Shaming as a national default mode

Shaming as a national default mode

A LONG time ago, when the millennials were just being born, I was aghast that there was a talk show in the US that featured ordinary folk airing their dirty laundry for all to hear — The Jenny Jones Show. (A browse on the internet revealed this show ran from 1991-2003).

I saw it once and never watched it again. Its content made me cringe — the cursing, the details, and the occasional physical attacks.

I was also cringing at comments sections of US websites where sooner than not, somebody will be resorting to shame whatever and whoever can be shamed among the commenters or the ‘commented’.

Those were the pre-social media days when Filipinos were not yet fully onboard.

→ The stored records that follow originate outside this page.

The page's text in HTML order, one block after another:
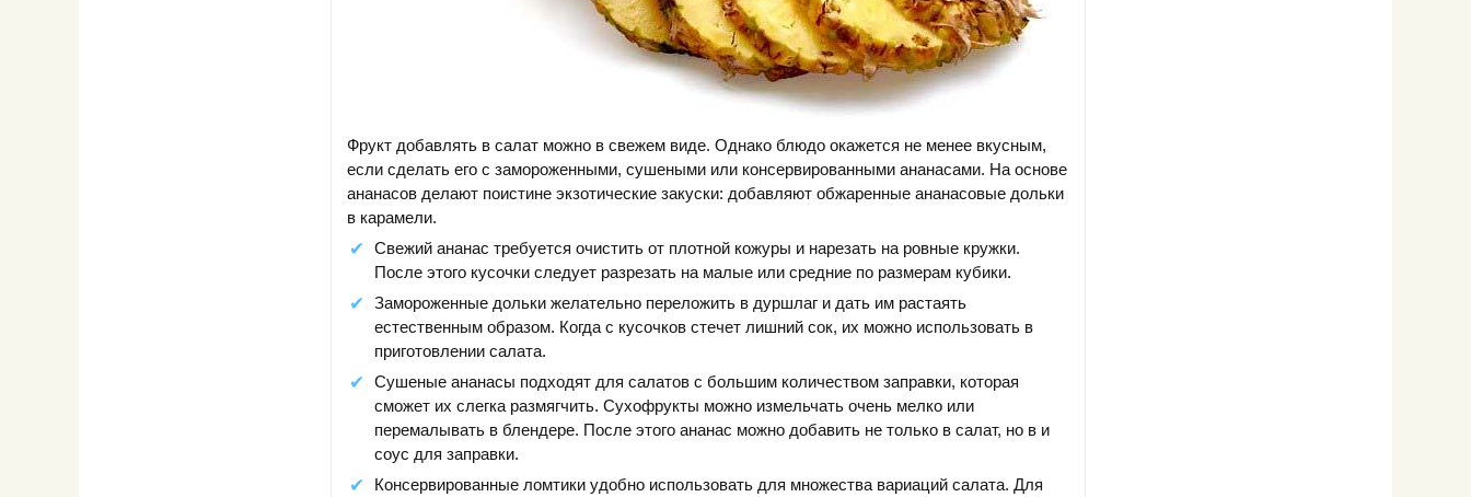
Фрукт добавлять в салат можно в свежем виде. Однако блюдо окажется не менее вкусным,
если сделать его с замороженными, сушеными или консервированными ананасами. На основе
ананасов делают поистине экзотические закуски: добавляют обжаренные ананасовые дольки
в карамели.
Свежий ананас требуется очистить от плотной кожуры и нарезать на ровные кружки.
После этого кусочки следует разрезать на малые или средние по размерам кубики.
Замороженные дольки желательно переложить в дуршлаг и дать им растаять
естественным образом. Когда с кусочков стечет лишний сок, их можно использовать в
приготовлении салата.
Сушеные ананасы подходят для салатов с большим количеством заправки, которая
сможет их слегка размягчить. Сухофрукты можно измельчать очень мелко или
перемалывать в блендере. После этого ананас можно добавить не только в салат, но в и
соус для заправки.
Консервированные ломтики удобно использовать для множества вариаций салата. Для

Three decades later, shaming has become the norm among us, whether it be in teleradyo programs, content by vloggers, or social media comments, and I cannot help but ask why?

How can anyone thrive on such negativity and apparently every single day?

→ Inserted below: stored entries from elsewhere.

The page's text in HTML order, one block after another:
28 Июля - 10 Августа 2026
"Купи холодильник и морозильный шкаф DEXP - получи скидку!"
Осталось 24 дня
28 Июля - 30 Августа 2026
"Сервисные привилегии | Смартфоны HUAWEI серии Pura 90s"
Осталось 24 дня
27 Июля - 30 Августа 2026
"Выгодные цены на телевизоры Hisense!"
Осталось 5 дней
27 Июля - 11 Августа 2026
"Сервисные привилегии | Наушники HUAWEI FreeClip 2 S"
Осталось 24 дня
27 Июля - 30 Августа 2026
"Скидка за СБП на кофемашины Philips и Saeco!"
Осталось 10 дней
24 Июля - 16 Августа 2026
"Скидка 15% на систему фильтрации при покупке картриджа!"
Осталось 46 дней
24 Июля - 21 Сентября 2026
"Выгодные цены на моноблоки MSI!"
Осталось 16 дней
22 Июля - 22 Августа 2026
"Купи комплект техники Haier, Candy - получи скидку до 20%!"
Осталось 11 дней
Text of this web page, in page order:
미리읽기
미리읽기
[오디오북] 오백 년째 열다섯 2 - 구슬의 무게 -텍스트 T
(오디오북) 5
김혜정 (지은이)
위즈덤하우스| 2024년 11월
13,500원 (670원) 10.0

As I have been a pranic healing practitioner for the past 5 years, I can only imagine the toxins one feeds the body with the toxicity one dishes out. Pranic healing is a no-touch natural healing technique that harnesses energy to accelerate the body’s ability to heal itself, a spiritual technology developed by its founder Master Choa Kok Sui, a Cebuano of Chinese origins. As an energy healer, I know that the worst diseases emanate from psychological toxins, the kind of toxicity people dispense every single day, maybe even every second of the day through social media.

People will blame their genes, diet, and lack of exercise as the causes of their diseases. In a way, yes. These contribute a lot to the disease’s fruition. But the seeds and the roots will all point to anger, hatred, grief, anxiety, stress, tension, resentment, irritation, aggression, and all negative emotions.

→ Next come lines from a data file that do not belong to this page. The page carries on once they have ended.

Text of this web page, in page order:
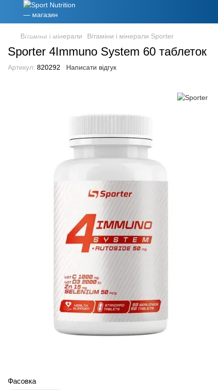
Вітаміни і мінерали Вітаміни і мінерали Sporter
Sporter 4Immuno System 60 таблеток
Артикул: 820292 Написати відгук
Фасовка
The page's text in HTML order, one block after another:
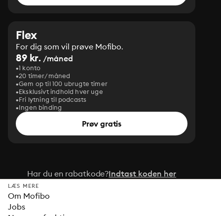
Flex
For dig som vil prøve Mofibo.
89 kr. /måned
1 konto
20 timer/måned
Gem op til 100 ubrugte timer
Eksklusivt indhold hver uge
Fri lytning til podcasts
Ingen binding
Prøv gratis
Har du en rabatkode?Indtast koden her
LÆS MERE
Om Mofibo
Jobs

Pre-social media, we had that in profusion. But only through direct contact with the source. These days, we can have it from people across the world whom we do not even know, or artistas whom we cannot even talk about as one lynch mob two decades ago.

Worse, even passive readers of toxic comments get affected. And for what? Nothing. The cause of their negative emotion from which they will harvest diseases, most of the time, are people they do not even know.

The Internet was all about interaction when it first gained headway into our lives. The early 2000s buzzword was interactive. Reach out to the whole world, engage, interact! These days, it is better to ignore. Love yourself more, ignore.